Each line of the data below that holds the word "other" is to be reported in full.

** Opening DATA EXCERPTS block **

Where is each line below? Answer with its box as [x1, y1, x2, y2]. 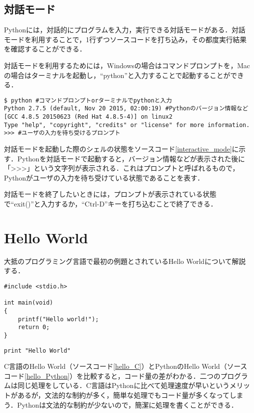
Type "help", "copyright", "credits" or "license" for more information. [4, 121, 250, 129]
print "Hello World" [4, 347, 71, 354]
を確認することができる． [4, 44, 86, 54]
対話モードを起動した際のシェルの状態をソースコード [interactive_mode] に [4, 144, 239, 154]
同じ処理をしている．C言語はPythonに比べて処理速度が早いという [17, 380, 230, 390]
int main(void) [4, 299, 53, 307]
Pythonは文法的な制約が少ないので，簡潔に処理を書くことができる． [17, 399, 238, 410]
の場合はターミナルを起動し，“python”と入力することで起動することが [4, 70, 230, 80]
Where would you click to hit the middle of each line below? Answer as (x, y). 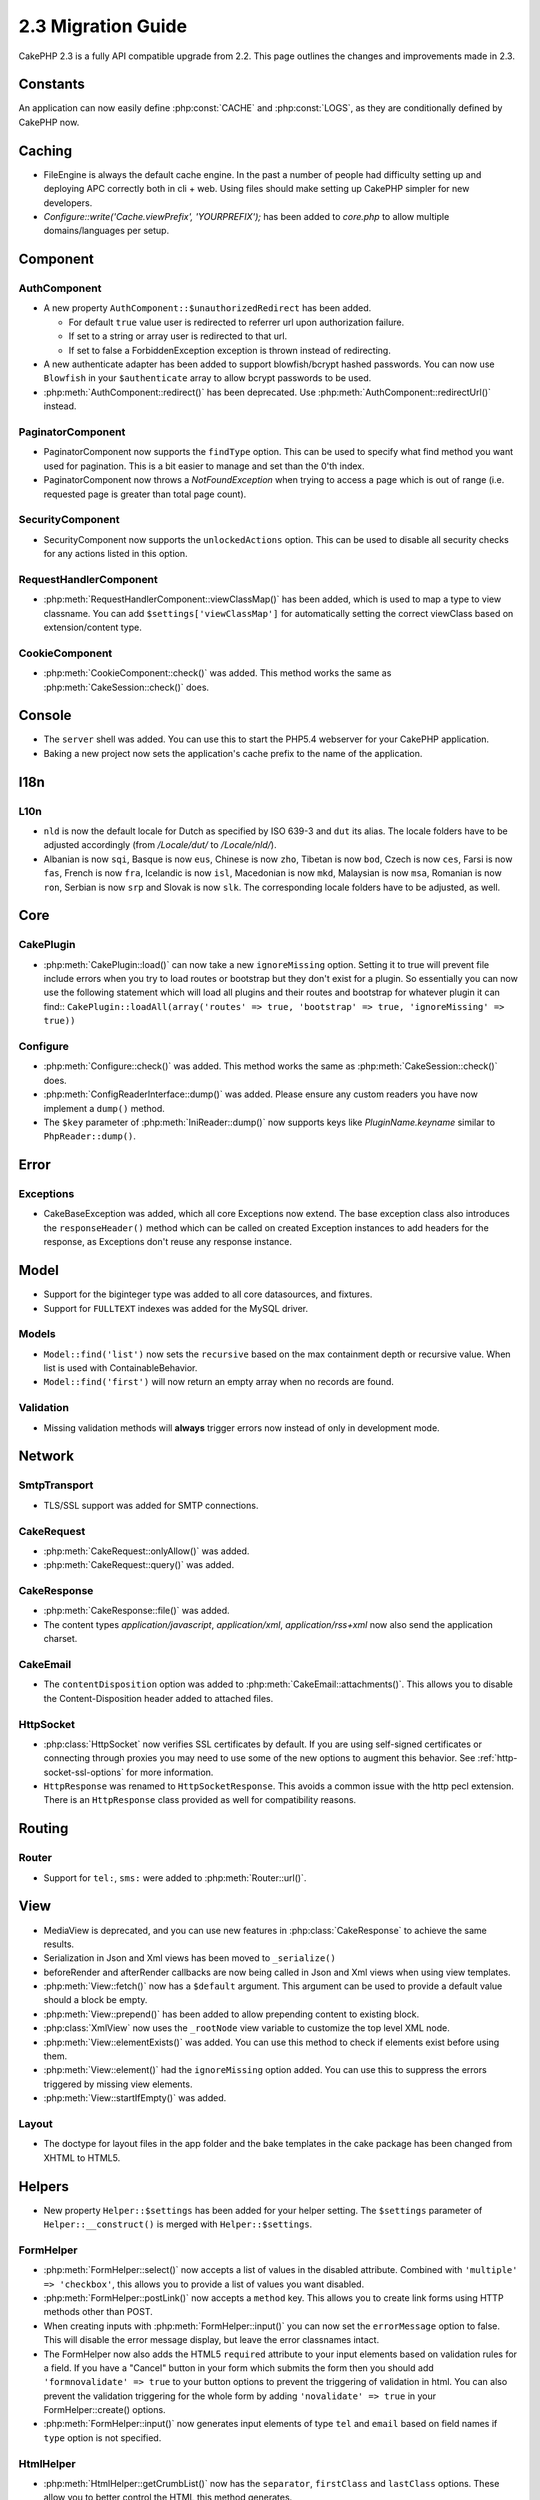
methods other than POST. (98, 2312)
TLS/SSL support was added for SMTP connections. (151, 1505)
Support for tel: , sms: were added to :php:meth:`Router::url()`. (175, 1877)
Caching (45, 150)
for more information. (170, 1772)
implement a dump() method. (104, 1108)
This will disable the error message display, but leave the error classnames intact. (211, 2340)
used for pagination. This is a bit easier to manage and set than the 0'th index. (204, 466)
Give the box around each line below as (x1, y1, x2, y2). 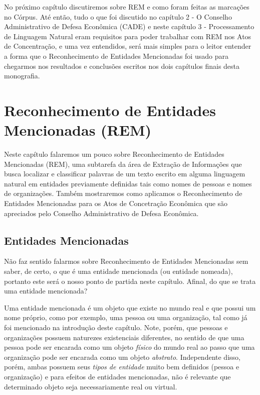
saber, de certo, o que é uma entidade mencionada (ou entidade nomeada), (4, 266, 233, 276)
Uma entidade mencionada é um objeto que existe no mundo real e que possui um (4, 302, 256, 313)
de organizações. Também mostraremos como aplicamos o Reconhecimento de (4, 188, 242, 199)
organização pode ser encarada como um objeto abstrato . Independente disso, (4, 351, 240, 362)
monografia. (4, 70, 40, 81)
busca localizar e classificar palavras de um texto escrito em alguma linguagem (4, 168, 245, 179)
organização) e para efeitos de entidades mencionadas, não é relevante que (4, 371, 231, 381)
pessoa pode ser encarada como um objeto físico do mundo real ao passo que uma (4, 342, 255, 352)
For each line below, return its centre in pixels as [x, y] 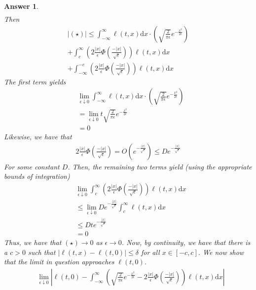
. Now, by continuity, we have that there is [186, 242]
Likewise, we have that [38, 137]
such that [42, 252]
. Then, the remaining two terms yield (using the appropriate [160, 166]
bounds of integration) [37, 176]
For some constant [32, 166]
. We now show [221, 252]
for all [150, 252]
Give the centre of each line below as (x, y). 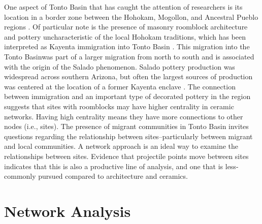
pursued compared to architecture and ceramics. (113, 176)
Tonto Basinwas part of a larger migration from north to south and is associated (129, 56)
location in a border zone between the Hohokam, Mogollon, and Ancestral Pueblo (131, 17)
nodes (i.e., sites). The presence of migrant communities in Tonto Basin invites (126, 126)
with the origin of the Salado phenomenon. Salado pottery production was (120, 66)
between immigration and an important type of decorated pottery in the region (127, 96)
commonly (20, 176)
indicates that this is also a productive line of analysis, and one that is (114, 166)
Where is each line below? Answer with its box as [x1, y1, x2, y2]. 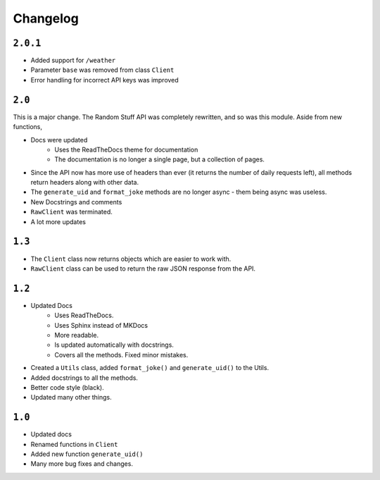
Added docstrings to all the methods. [30, 374, 139, 382]
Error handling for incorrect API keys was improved [30, 75, 179, 84]
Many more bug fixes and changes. [30, 460, 134, 468]
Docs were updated [30, 135, 88, 144]
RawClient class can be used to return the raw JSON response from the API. [30, 264, 256, 273]
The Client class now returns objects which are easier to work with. [30, 254, 232, 263]
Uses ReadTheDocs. [54, 311, 114, 320]
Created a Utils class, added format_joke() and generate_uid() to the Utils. [30, 364, 270, 372]
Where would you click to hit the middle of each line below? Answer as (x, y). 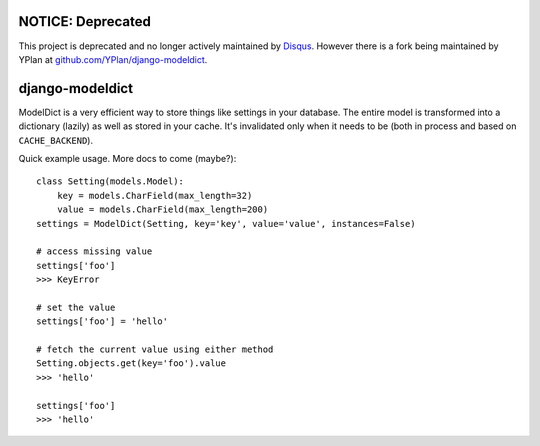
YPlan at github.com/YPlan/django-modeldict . (113, 59)
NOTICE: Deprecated (85, 21)
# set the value (76, 307)
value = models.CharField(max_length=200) (162, 209)
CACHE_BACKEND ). (56, 140)
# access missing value (94, 251)
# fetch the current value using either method (155, 349)
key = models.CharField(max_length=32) (154, 195)
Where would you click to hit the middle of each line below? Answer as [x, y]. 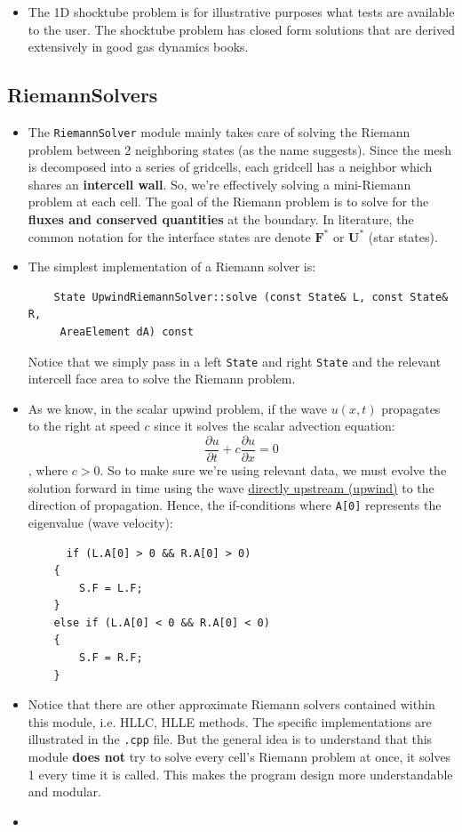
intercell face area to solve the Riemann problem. [162, 379]
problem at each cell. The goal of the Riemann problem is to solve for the [228, 202]
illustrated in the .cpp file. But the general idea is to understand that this [230, 739]
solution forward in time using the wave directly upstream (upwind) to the [231, 487]
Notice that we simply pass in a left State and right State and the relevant [235, 361]
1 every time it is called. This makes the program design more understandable [240, 774]
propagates [411, 408]
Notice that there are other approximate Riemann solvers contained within [231, 704]
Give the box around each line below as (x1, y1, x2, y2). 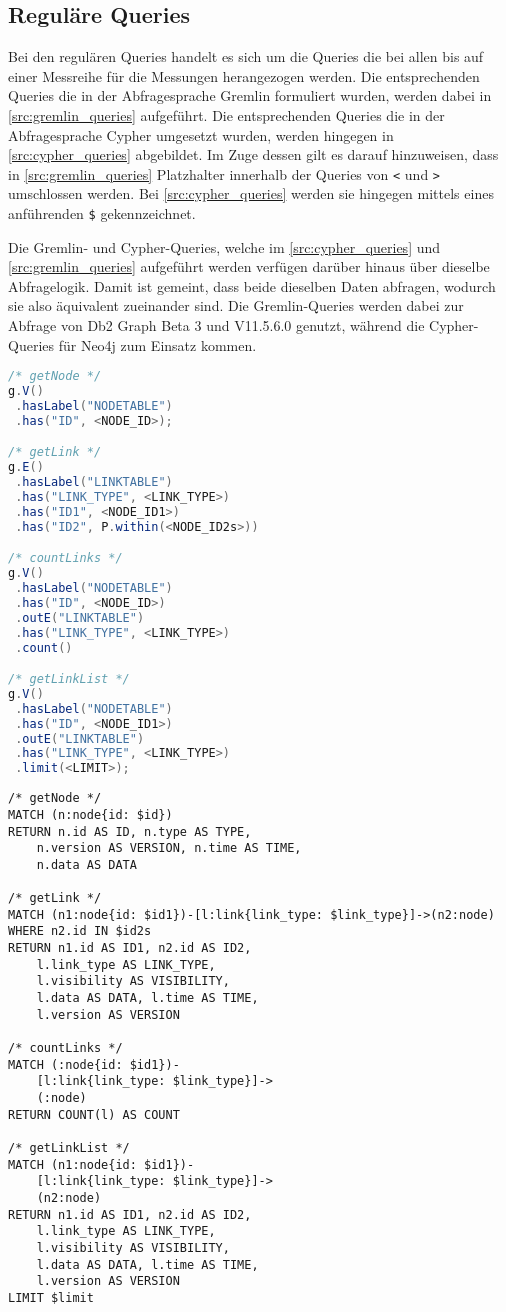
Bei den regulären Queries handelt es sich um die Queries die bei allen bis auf (8, 46, 484, 67)
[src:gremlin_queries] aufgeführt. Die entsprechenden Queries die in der (8, 104, 445, 125)
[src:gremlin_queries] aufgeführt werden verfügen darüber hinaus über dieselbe (8, 256, 490, 277)
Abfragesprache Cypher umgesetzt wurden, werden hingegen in (8, 124, 394, 145)
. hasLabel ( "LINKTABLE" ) (15, 475, 173, 490)
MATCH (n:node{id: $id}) (8, 807, 173, 822)
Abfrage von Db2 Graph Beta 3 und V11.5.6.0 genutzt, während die (8, 315, 425, 336)
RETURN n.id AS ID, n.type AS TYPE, (8, 824, 252, 839)
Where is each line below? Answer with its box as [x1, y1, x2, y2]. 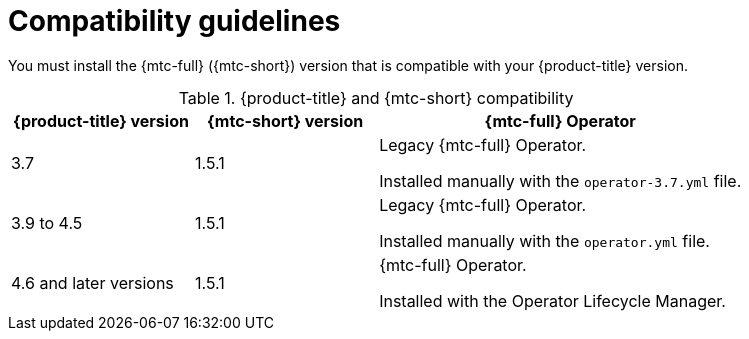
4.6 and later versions [11, 272, 174, 293]
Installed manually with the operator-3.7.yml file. [379, 170, 742, 191]
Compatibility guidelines [8, 4, 341, 38]
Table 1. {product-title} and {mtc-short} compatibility [178, 87, 574, 108]
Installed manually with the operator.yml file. [379, 230, 710, 251]
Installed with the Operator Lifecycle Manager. [379, 290, 726, 311]
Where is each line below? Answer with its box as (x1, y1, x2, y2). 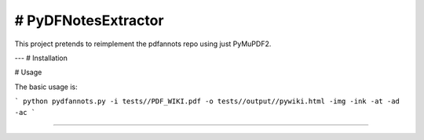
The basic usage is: (14, 82, 78, 92)
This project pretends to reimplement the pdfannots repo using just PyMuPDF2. (14, 39, 272, 48)
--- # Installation (14, 53, 68, 63)
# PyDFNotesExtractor (14, 12, 164, 29)

** Closing DATA EXCERPTS block **

» SOLUTION BELOW
methods other than POST. (98, 2312)
Notice that there are other approximate Riemann solvers contained within [231, 704]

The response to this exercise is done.